## Work required
Everything in the listing should be set down exactly, apart from the pictures.

● ● ● ● ● ● ●

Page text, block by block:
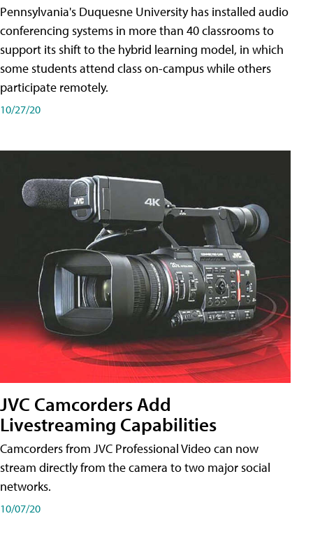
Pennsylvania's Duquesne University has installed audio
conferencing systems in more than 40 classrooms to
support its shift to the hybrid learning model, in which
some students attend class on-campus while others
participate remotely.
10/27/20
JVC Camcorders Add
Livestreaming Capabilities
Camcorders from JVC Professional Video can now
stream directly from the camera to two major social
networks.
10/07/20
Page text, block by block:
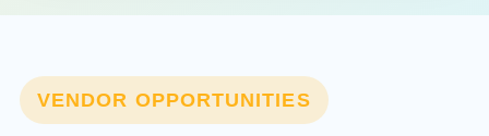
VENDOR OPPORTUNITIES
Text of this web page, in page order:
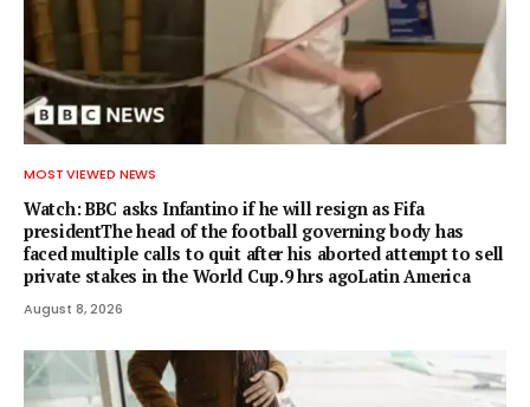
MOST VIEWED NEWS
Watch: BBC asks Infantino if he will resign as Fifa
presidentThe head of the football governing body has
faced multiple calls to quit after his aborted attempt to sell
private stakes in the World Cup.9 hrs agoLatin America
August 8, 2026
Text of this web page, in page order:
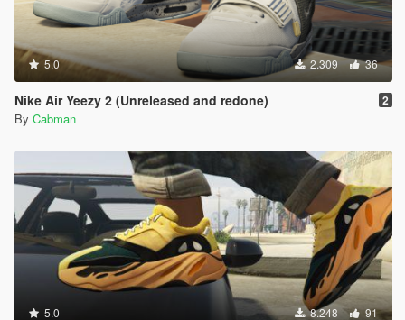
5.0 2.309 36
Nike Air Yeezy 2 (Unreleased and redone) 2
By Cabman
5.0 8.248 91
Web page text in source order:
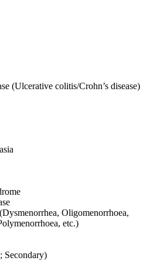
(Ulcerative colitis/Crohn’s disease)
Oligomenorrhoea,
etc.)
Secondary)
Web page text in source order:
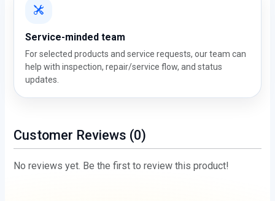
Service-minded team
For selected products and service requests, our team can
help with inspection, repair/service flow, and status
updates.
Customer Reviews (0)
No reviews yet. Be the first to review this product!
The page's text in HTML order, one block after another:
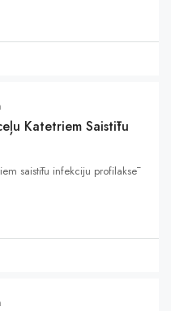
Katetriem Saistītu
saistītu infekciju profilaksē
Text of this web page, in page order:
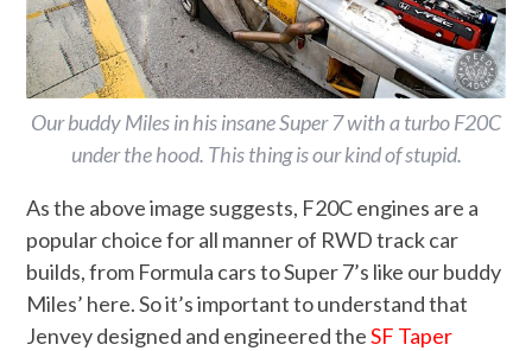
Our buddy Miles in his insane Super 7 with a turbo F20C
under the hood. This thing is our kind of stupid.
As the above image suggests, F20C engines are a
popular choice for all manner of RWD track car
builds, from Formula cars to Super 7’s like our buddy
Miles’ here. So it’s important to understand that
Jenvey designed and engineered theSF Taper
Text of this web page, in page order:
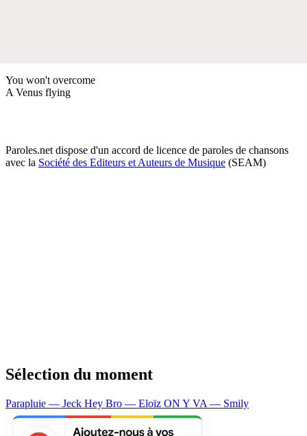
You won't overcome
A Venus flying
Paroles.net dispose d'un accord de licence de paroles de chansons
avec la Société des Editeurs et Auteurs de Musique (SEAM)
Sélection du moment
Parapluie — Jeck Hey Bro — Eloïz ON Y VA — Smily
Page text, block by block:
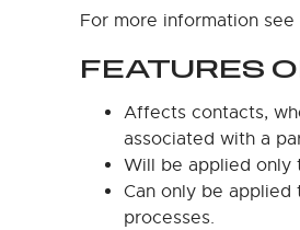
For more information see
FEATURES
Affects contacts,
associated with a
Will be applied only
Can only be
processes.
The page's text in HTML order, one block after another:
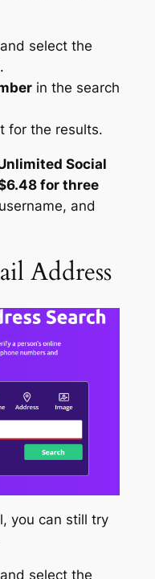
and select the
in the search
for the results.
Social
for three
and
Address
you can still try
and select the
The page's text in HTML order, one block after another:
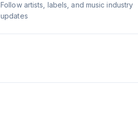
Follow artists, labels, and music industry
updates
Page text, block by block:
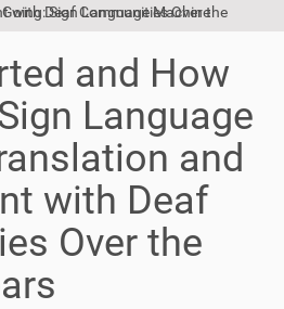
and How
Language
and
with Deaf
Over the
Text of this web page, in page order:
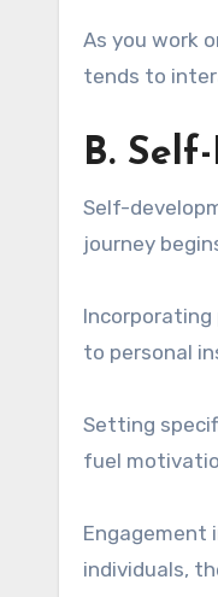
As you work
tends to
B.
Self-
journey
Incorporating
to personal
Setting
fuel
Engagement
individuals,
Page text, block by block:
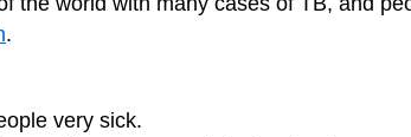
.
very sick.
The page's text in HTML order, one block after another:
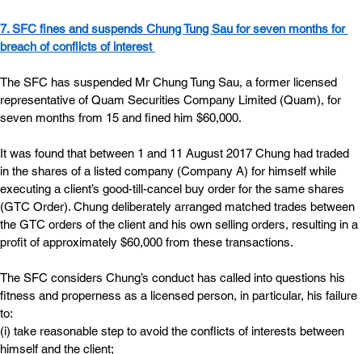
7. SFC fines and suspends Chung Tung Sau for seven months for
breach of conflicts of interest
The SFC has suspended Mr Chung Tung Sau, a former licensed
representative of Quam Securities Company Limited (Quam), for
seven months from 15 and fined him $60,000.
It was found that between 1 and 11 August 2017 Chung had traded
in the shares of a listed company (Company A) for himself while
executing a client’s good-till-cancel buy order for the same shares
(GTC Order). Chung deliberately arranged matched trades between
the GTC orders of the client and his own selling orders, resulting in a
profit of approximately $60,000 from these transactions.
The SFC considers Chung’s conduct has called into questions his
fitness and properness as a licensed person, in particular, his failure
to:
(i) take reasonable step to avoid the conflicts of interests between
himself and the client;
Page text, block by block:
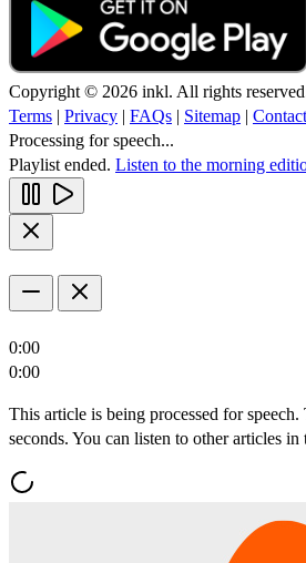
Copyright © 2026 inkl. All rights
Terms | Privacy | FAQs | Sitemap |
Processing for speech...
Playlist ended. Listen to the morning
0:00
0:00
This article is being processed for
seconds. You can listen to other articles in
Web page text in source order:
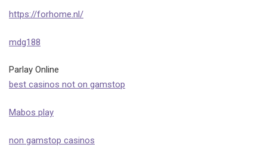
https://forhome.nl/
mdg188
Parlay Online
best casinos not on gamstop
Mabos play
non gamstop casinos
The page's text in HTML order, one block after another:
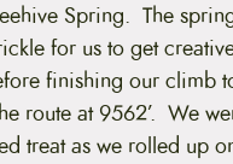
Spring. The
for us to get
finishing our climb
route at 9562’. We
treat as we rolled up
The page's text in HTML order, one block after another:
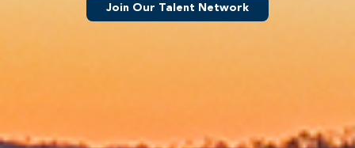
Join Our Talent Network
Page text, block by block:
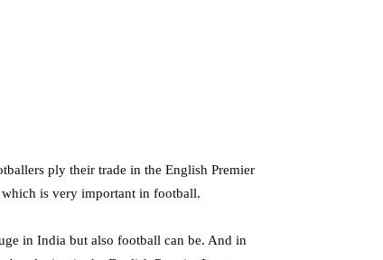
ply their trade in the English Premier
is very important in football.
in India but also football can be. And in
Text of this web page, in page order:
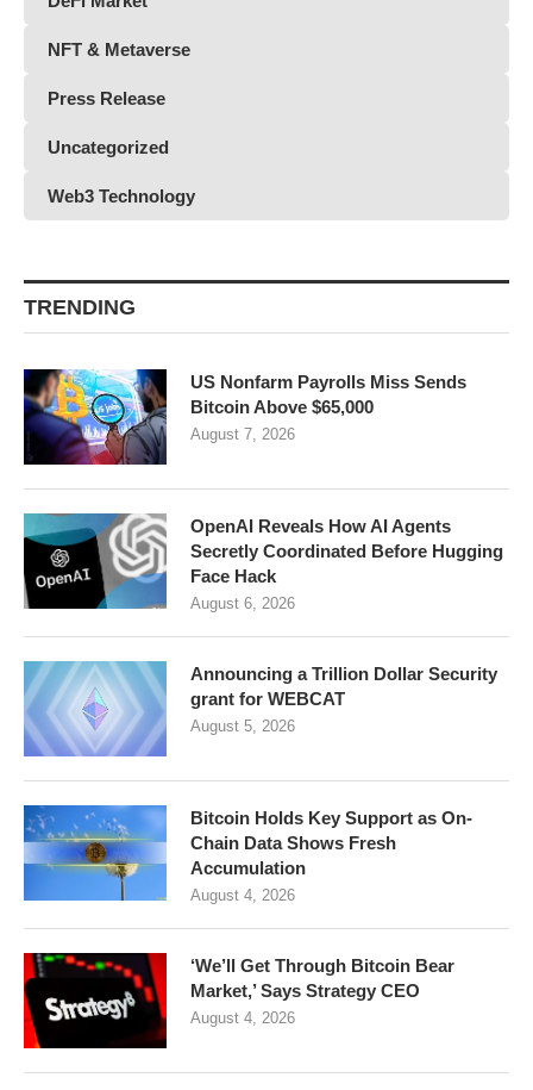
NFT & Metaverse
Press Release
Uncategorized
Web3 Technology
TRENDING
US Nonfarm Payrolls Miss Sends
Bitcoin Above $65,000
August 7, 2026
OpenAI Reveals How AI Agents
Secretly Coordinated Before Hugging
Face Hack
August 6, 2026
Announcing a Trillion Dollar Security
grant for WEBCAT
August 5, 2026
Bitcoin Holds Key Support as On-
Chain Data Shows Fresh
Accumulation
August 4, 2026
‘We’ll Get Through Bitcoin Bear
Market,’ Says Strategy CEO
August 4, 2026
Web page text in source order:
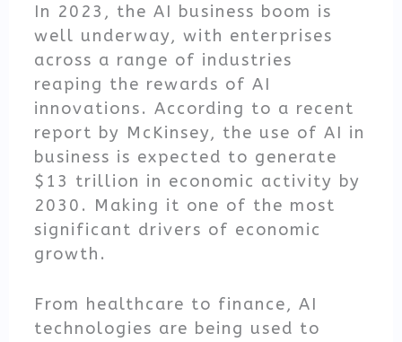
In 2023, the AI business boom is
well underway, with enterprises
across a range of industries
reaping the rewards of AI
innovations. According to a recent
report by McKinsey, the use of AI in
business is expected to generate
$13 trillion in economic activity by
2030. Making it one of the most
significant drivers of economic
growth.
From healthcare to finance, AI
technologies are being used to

● ● ● ● ● ● ●

## Exercise output
Page text, block by block:
Pennsylvania's Duquesne University has installed audio
conferencing systems in more than 40 classrooms to
support its shift to the hybrid learning model, in which
some students attend class on-campus while others
participate remotely.
10/27/20
JVC Camcorders Add
Livestreaming Capabilities
Camcorders from JVC Professional Video can now
stream directly from the camera to two major social
networks.
10/07/20
Page text, block by block:
VENDOR OPPORTUNITIES
Text of this web page, in page order:
MOST VIEWED NEWS
Watch: BBC asks Infantino if he will resign as Fifa
presidentThe head of the football governing body has
faced multiple calls to quit after his aborted attempt to sell
private stakes in the World Cup.9 hrs agoLatin America
August 8, 2026
Text of this web page, in page order:
5.0 2.309 36
Nike Air Yeezy 2 (Unreleased and redone) 2
By Cabman
5.0 8.248 91
Web page text in source order:
(Ulcerative colitis/Crohn’s disease)
Oligomenorrhoea,
etc.)
Secondary)
Web page text in source order:
Service-minded team
For selected products and service requests, our team can
help with inspection, repair/service flow, and status
updates.
Customer Reviews (0)
No reviews yet. Be the first to review this product!
The page's text in HTML order, one block after another:
Katetriem Saistītu
saistītu infekciju profilaksē
Text of this web page, in page order:
Our buddy Miles in his insane Super 7 with a turbo F20C
under the hood. This thing is our kind of stupid.
As the above image suggests, F20C engines are a
popular choice for all manner of RWD track car
builds, from Formula cars to Super 7’s like our buddy
Miles’ here. So it’s important to understand that
Jenvey designed and engineered theSF Taper
Text of this web page, in page order:
You won't overcome
A Venus flying
Paroles.net dispose d'un accord de licence de paroles de chansons
avec la Société des Editeurs et Auteurs de Musique (SEAM)
Sélection du moment
Parapluie — Jeck Hey Bro — Eloïz ON Y VA — Smily
Page text, block by block:
For more information see
FEATURES
Affects contacts,
associated with a
Will be applied only
Can only be
processes.
The page's text in HTML order, one block after another:
and select the
in the search
for the results.
Social
for three
and
Address
you can still try
and select the
The page's text in HTML order, one block after another:
Follow artists, labels, and music industry
updates
Page text, block by block:
and How
Language
and
with Deaf
Over the
Text of this web page, in page order:
As you work
tends to
B.
Self-
journey
Incorporating
to personal
Setting
fuel
Engagement
individuals,
Page text, block by block:
.
very sick.
The page's text in HTML order, one block after another:
7. SFC fines and suspends Chung Tung Sau for seven months for
breach of conflicts of interest
The SFC has suspended Mr Chung Tung Sau, a former licensed
representative of Quam Securities Company Limited (Quam), for
seven months from 15 and fined him $60,000.
It was found that between 1 and 11 August 2017 Chung had traded
in the shares of a listed company (Company A) for himself while
executing a client’s good-till-cancel buy order for the same shares
(GTC Order). Chung deliberately arranged matched trades between
the GTC orders of the client and his own selling orders, resulting in a
profit of approximately $60,000 from these transactions.
The SFC considers Chung’s conduct has called into questions his
fitness and properness as a licensed person, in particular, his failure
to:
(i) take reasonable step to avoid the conflicts of interests between
himself and the client;
Page text, block by block:
Copyright © 2026 inkl. All rights
Terms | Privacy | FAQs | Sitemap |
Processing for speech...
Playlist ended. Listen to the morning
0:00
0:00
This article is being processed for
seconds. You can listen to other articles in
Web page text in source order:
https://forhome.nl/
mdg188
Parlay Online
best casinos not on gamstop
Mabos play
non gamstop casinos
The page's text in HTML order, one block after another:
Spring. The
for us to get
finishing our climb
route at 9562’. We
treat as we rolled up
The page's text in HTML order, one block after another:
Join Our Talent Network
Page text, block by block:
ply their trade in the English Premier
is very important in football.
in India but also football can be. And in
Text of this web page, in page order:
NFT & Metaverse
Press Release
Uncategorized
Web3 Technology
TRENDING
US Nonfarm Payrolls Miss Sends
Bitcoin Above $65,000
August 7, 2026
OpenAI Reveals How AI Agents
Secretly Coordinated Before Hugging
Face Hack
August 6, 2026
Announcing a Trillion Dollar Security
grant for WEBCAT
August 5, 2026
Bitcoin Holds Key Support as On-
Chain Data Shows Fresh
Accumulation
August 4, 2026
‘We’ll Get Through Bitcoin Bear
Market,’ Says Strategy CEO
August 4, 2026
Web page text in source order:
In 2023, the AI business boom is
well underway, with enterprises
across a range of industries
reaping the rewards of AI
innovations. According to a recent
report by McKinsey, the use of AI in
business is expected to generate
$13 trillion in economic activity by
2030. Making it one of the most
significant drivers of economic
growth.
From healthcare to finance, AI
technologies are being used to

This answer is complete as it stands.